Years ago I wrote a pissy little blog post about my disappointment with the movie Little Miss Sunshine. I still feel the same way about the movie today, but there's a peripheral target of my ire.

Two years before Little Miss Sunshine hit theaters I saw the trailer for Everything Is Illuminated. The last minute of the trailer includes a clip from a song I now know as DeVotchKa's "How it Ends". It's about 7 minutes long, but please - listen to the whole thing:

How it Ends by DeVotchKa

The song is beautiful; lyrics of trial and fulfillment sung with anguish over melancholy instrumentation that still manages to convey a sense of loss and emptiness. I was pretty bitter that the song wasn't actually in the film. I didn't yet know the name of the song in the trailer and, lacking my current Google-fu, didn't find out for a while.

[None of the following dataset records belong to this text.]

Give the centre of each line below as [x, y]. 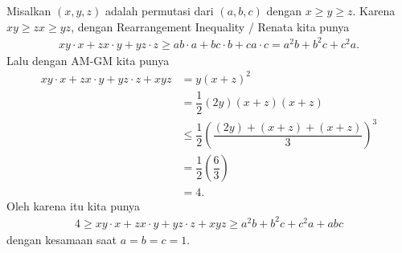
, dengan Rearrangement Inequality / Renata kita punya [210, 26]
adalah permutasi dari [159, 10]
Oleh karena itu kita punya [74, 205]
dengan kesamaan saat [62, 239]
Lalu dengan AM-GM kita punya [88, 60]
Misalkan [29, 10]

Back to Little Miss Sunshine. The movie opens with what I thought - back then - to be a cover of "How it Ends". I was appalled. It felt a bit sappy, lacked the lovely/sad vocals, and played over a tonally inconsistent introductory prelude. Of course, it turns out DeVotchKa was responsible for much of the soundtrack, which means "The Winner Is" represents the band's own retooling of an existing song.

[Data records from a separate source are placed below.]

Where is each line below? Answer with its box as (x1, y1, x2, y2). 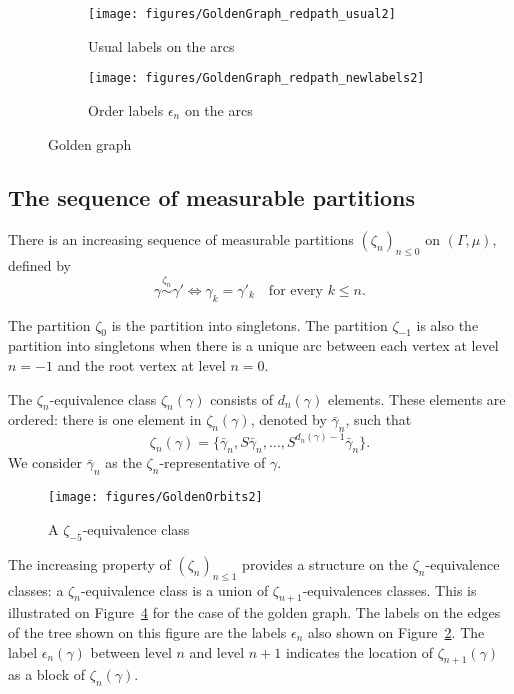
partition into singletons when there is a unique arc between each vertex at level (8, 335, 499, 356)
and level (189, 641, 245, 662)
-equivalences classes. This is (302, 579, 477, 600)
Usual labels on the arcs (88, 35, 235, 56)
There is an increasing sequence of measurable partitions (8, 229, 354, 250)
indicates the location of (285, 641, 433, 662)
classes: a (8, 579, 64, 600)
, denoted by (250, 409, 327, 430)
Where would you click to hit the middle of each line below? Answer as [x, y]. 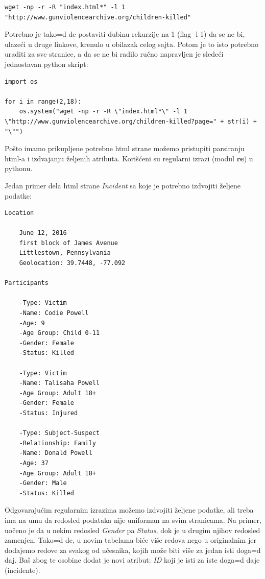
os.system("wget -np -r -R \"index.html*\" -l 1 [103, 112]
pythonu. [19, 168]
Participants [27, 283]
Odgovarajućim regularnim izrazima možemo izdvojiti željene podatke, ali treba [129, 510]
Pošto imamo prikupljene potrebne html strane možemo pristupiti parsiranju [125, 148]
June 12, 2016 [43, 233]
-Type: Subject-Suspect [59, 433]
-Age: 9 [32, 323]

Thanks to the magic of subscription-based streaming audio services and their assorted discovery algorithms, I eventually re-encountered "How it Ends". The problem, however, is that because of the huge musical overlap between versions and their common composer, you always end up hearing both. So that helped me figure out why the soundtrack tune rubs me the wrong way. Aside from the aforementioned lack of vocals, the extended intro is axed in favor of a quick arrival of the cutesy accordion. But really, there are two things that bug me the most.

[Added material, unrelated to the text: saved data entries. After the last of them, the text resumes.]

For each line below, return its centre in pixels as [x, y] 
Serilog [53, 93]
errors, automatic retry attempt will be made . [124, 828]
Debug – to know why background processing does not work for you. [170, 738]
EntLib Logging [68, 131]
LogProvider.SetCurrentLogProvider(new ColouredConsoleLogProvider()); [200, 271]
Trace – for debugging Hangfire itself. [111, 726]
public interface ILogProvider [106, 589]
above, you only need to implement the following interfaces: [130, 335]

First, there's the jaunty pizzicato strings, completely absent from "How it Ends":

And then we get the glockenspiel which, while probably attempting to connect with the childish element of the film, robs the original of its gravity:

I understand this is exceedingly nitpicky, but when you love a piece of art, it can really stink when it's altered, even by the artist. I'm sure it doesn't help to have "The Winner Is" at the start of what I found to be a predictably and disappointing movie.